Performance drop with increasing billboard size

Discussion in 'Shaders' started by Kivak, Jul 20, 2018.

  1. Kivak

    Kivak

    Joined:
    Jul 13, 2013
    Posts:
    140
    Hello everyone,

    I am creating an application that needs to handle lots of billboards. Stupid amounts of billboards. I have elected to use geometry shaders for this and I can easily create millions of billboarded quads without any problems.... except when they start getting big.

    When I create 3.2million points with a size of 1, I get about 70fps on my machine. However, when I slide that over to a size of 100, I go down to about 15fps with the same number of points.

    My question is: why? It's not generating any additional geometry. I am not using shadows... is there a way to mitigate this?

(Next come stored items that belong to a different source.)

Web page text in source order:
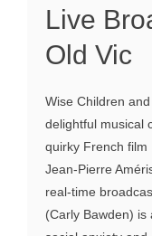
Live
Old Vic
Wise Children
delightful musical
quirky French film
Jean-Pierre
real-time
(Carly Bawden)
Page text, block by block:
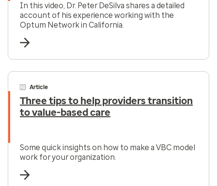
In this video, Dr. Peter DeSilva shares a detailed
account of his experience working with the
Optum Network in California.
Article
Three tips to help providers transition
to value-based care
Some quick insights on how to make a VBC model
work for your organization.
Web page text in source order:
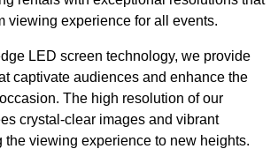
viewing experience for all events.
LED screen technology, we provide
captivate audiences and enhance the
The high resolution of our
crystal-clear images and vibrant
the viewing experience to new heights.
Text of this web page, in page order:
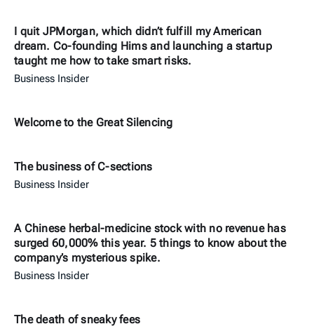
I quit JPMorgan, which didn’t fulfill my American
dream. Co-founding Hims and launching a startup
taught me how to take smart risks.
Business Insider
Welcome to the Great Silencing
The business of C-sections
Business Insider
A Chinese herbal-medicine stock with no revenue has
surged 60,000% this year. 5 things to know about the
company’s mysterious spike.
Business Insider
The death of sneaky fees
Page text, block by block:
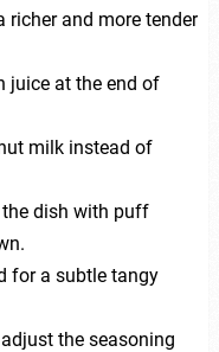
richer and more tender
juice at the end of
milk instead of
the dish with puff
for a subtle tangy
the seasoning
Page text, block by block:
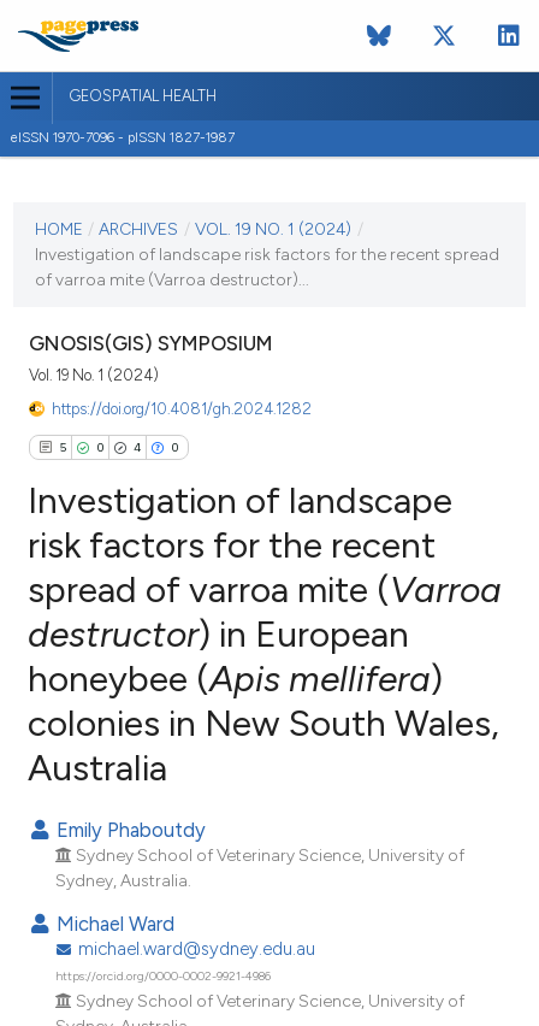
GEOSPATIAL HEALTH
eISSN 1970-7096 - pISSN 1827-1987
VOL. 19 NO. 1 (2024)
HOME / ARCHIVES / VOL. 19 NO. 1 (2024) /
Investigation of landscape risk factors for the recent spread
of varroa mite (Varroa destructor)...
GNOSIS(GIS) SYMPOSIUM
Vol. 19 No. 1 (2024)
https://doi.org/10.4081/gh.2024.1282
5 0 4 0
Citing Publications
Supporting
Contrasting
how this article has been
scite.ai
been cited by providing the
of the citation, a
describing whether
Investigation of landscape
risk factors for the recent
spread of varroa mite (Varroa
destructor) in European
honeybee (Apis mellifera)
colonies in New South Wales,
Australia
Emily Phaboutdy
Sydney School of Veterinary Science, University of
Sydney, Australia.
Michael Ward
michael.ward@sydney.edu.au
https://orcid.org/0000-0002-9921-4986
Sydney School of Veterinary Science, University of
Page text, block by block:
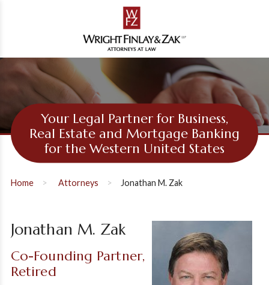
Your Legal Partner for Business,
Real Estate and Mortgage Banking
for the Western United States
Home Attorneys Jonathan M. Zak
Jonathan M. Zak
Co-Founding Partner,
Retired

    I was thinking it had something to do with shadows, so I removed them. The only other answer I have thought of comes to geometry intersection. The only way to mitigate that comes from making smaller billboards. But for the same of argument, let's say that's not possible.

    I have attached a project that will demonstrate this. Just hit Play, it will generate 3.2 million quads, then you can change the material's QuadSize from 1 to 100 and you'll see the drop.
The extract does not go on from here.